LINE: while (defined($_ = <ARGV>)) {
    print '"' . join(' ', /:([^,]+),/g) . qq["\n];
}
Gilles Quénot
  • 173,512
  • 41
  • 224
  • 223
2

The reason your code isn't working is that you have a greedy ^(.*) at the start of of the regular expression. That will take up as much of the target string as possible as long as the rest of the pattern matches, so you will find only the last occurrence of the substring. You can fix it by just changing it to a non-greedy pattern ^(.*?).

A few other notes on your regular expression:

  • There is no need to escape : or ,, or * when it is inside a character class [...]

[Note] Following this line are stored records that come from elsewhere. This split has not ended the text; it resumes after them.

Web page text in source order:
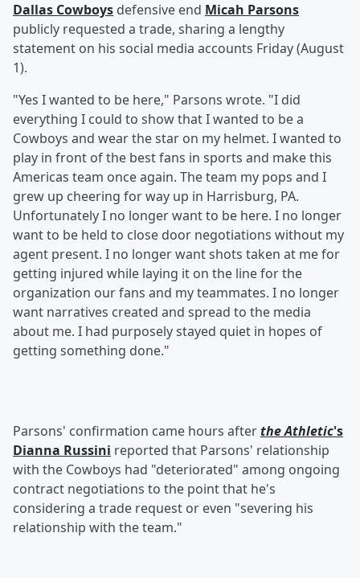
Dallas Cowboys defensive end Micah Parsons
publicly requested a trade, sharing a lengthy
statement on his social media accounts Friday (August
1).
"Yes I wanted to be here," Parsons wrote. "I did
everything I could to show that I wanted to be a
Cowboys and wear the star on my helmet. I wanted to
play in front of the best fans in sports and make this
Americas team once again. The team my pops and I
grew up cheering for way up in Harrisburg, PA.
Unfortunately I no longer want to be here. I no longer
want to be held to close door negotiations without my
agent present. I no longer want shots taken at me for
getting injured while laying it on the line for the
organization our fans and my teammates. I no longer
want narratives created and spread to the media
about me. I had purposely stayed quiet in hopes of
getting something done."
Parsons' confirmation came hours afterthe Athletic's
Dianna Russini reported that Parsons' relationship
with the Cowboys had "deteriorated" among ongoing
contract negotiations to the point that he's
considering a trade request or even "severing his
relationship with the team."
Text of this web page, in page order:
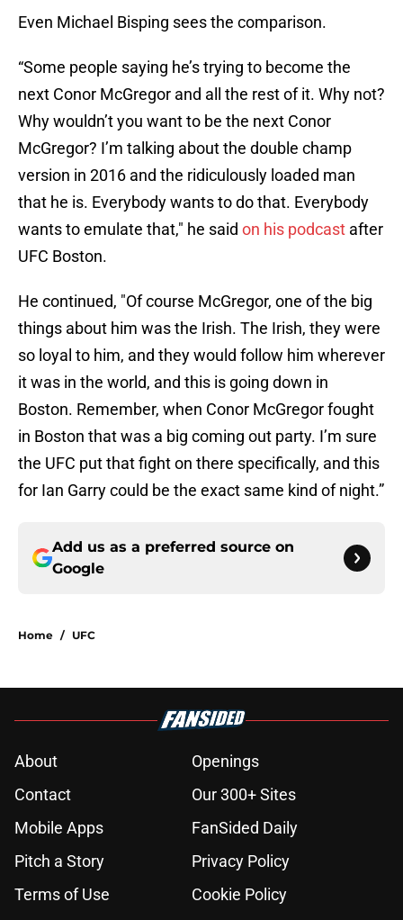
Even Michael Bisping sees the comparison.
“Some people saying he’s trying to become the
next Conor McGregor and all the rest of it. Why not?
Why wouldn’t you want to be the next Conor
McGregor? I’m talking about the double champ
version in 2016 and the ridiculously loaded man
that he is. Everybody wants to do that. Everybody
wants to emulate that," he said on his podcast after
UFC Boston.
He continued, "Of course McGregor, one of the big
things about him was the Irish. The Irish, they were
so loyal to him, and they would follow him wherever
it was in the world, and this is going down in
Boston. Remember, when Conor McGregor fought
in Boston that was a big coming out party. I’m sure
the UFC put that fight on there specifically, and this
for Ian Garry could be the exact same kind of night.”
Add us as a preferred source on
Google
Home / UFC
About
Openings
Contact
Our 300+ Sites
Mobile Apps
FanSided Daily
Pitch a Story
Privacy Policy
Terms of Use
Cookie Policy
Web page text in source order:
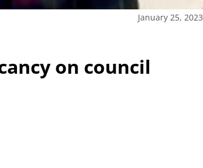
January 25, 2023
on council
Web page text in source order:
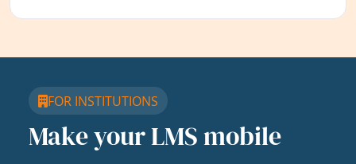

  • There is never a need for the quantifier {1} as that is the effect of a pattern without a quantifier

  • There is no need to put \d inside a character class [\d], as it works fine on its own

  • There is no need to enclose subpatterns in parentheses unless you need access to whatever substring matched that subpattern when the match succeeds. So, for instance ^.* is fine without the parentheses

This modification of your code works identically to yours, but is very much more concise

while ($info1 =~ s/^.*?:([A-Z*]\d+[A-Z*]),// ) {
  my $pos = $1;
  ...
}

But the best solution is to use a global match that finds all occurrences of a pattern within a string, and doesn't need to modify the string in the process.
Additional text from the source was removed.